- [How to complete this task]:
For the material below, output exactly the span from the line with "bitcoin’s block reward" to the line with "In a new report, the", including both, and nothing besides.

- [Dataset content]:

════

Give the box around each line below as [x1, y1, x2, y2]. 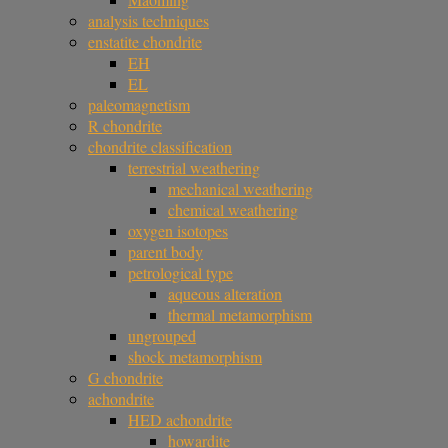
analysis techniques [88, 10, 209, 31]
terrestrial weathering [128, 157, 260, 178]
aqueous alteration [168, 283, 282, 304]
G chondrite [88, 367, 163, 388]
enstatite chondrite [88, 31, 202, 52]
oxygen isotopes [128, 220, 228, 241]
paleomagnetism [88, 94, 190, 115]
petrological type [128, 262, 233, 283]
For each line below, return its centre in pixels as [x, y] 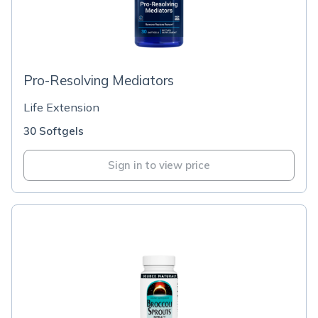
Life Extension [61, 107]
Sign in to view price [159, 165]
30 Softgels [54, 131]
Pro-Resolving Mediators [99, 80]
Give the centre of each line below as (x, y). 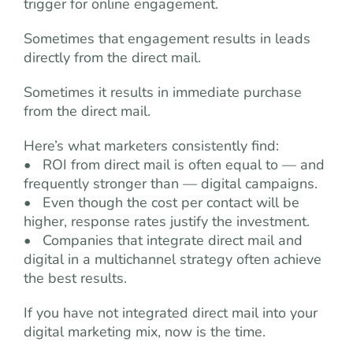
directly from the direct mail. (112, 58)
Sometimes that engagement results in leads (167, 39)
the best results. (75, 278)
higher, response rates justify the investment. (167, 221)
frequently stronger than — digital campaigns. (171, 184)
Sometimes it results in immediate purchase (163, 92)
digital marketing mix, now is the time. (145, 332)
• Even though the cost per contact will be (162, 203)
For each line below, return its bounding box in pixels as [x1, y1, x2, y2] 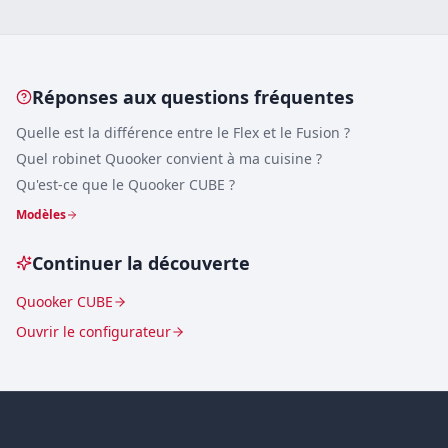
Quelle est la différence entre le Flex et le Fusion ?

════

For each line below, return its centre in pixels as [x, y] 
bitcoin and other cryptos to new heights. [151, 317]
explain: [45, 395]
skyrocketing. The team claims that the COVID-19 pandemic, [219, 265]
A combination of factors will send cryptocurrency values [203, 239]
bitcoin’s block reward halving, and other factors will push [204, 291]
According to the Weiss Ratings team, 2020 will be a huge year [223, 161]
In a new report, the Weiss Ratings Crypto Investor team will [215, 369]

════

- [Completed exercise]:
bitcoin’s block reward halving, and other factors will push [204, 291]
According to the Weiss Ratings team, 2020 will be a huge year [223, 161]
In a new report, the Weiss Ratings Crypto Investor team will [215, 369]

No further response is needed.